Ophthalmology Department, Tanta University Hospital, Tanta, El Gharbia Governorate, Egypt

Background: The purpose of this study was to evaluate the effect of use of contact lenses to improve visual outcome after repair of traumatic corneal wounds.
Methods: Two groups of patients (n=30 each) with traumatic full thickness corneal wounds were entered into this study.

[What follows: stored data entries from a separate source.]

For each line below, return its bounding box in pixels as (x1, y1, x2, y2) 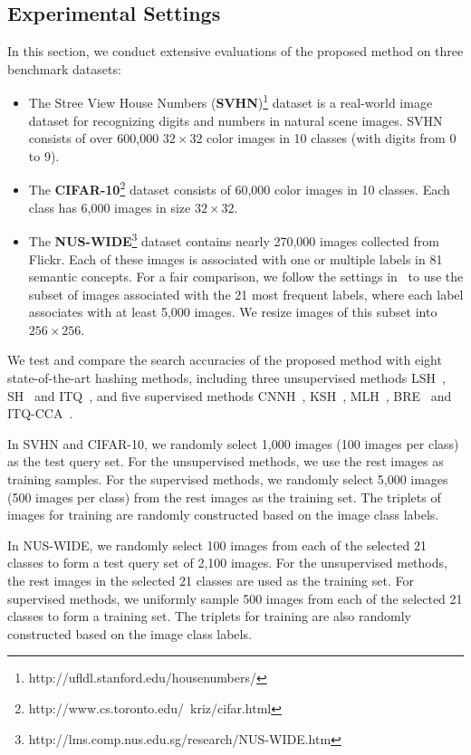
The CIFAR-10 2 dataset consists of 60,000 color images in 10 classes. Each (28, 177, 450, 199)
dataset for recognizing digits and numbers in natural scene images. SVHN (28, 110, 443, 129)
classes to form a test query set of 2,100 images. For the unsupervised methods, (7, 553, 447, 572)
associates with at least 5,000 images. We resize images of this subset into (28, 302, 437, 321)
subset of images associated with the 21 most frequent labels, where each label (28, 284, 464, 303)
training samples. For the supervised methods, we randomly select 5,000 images (7, 470, 448, 489)
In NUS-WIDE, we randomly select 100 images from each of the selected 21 (7, 535, 428, 554)
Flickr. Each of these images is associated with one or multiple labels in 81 (28, 249, 443, 268)

All cases were caused by sharp objects such as a knife or piece of glass that produced a corneal full thickness wound without any other associated ocular injuries. One group was repaired and received medical treatment (non-contact lens group) and the other group was repaired and a soft contact lens was fitted over the cornea, then medically treated (contact lens group). Each patient was followed up until complete healing, the sutures were removed after about 6 weeks, and the patients were followed up for a further 6 weeks, for a complete follow-up period of 3 months, after which postoperative refraction, manifest refractive spherical equivalent, uncorrected visual acuity, and best-corrected visual acuity were measured and compared between the two groups.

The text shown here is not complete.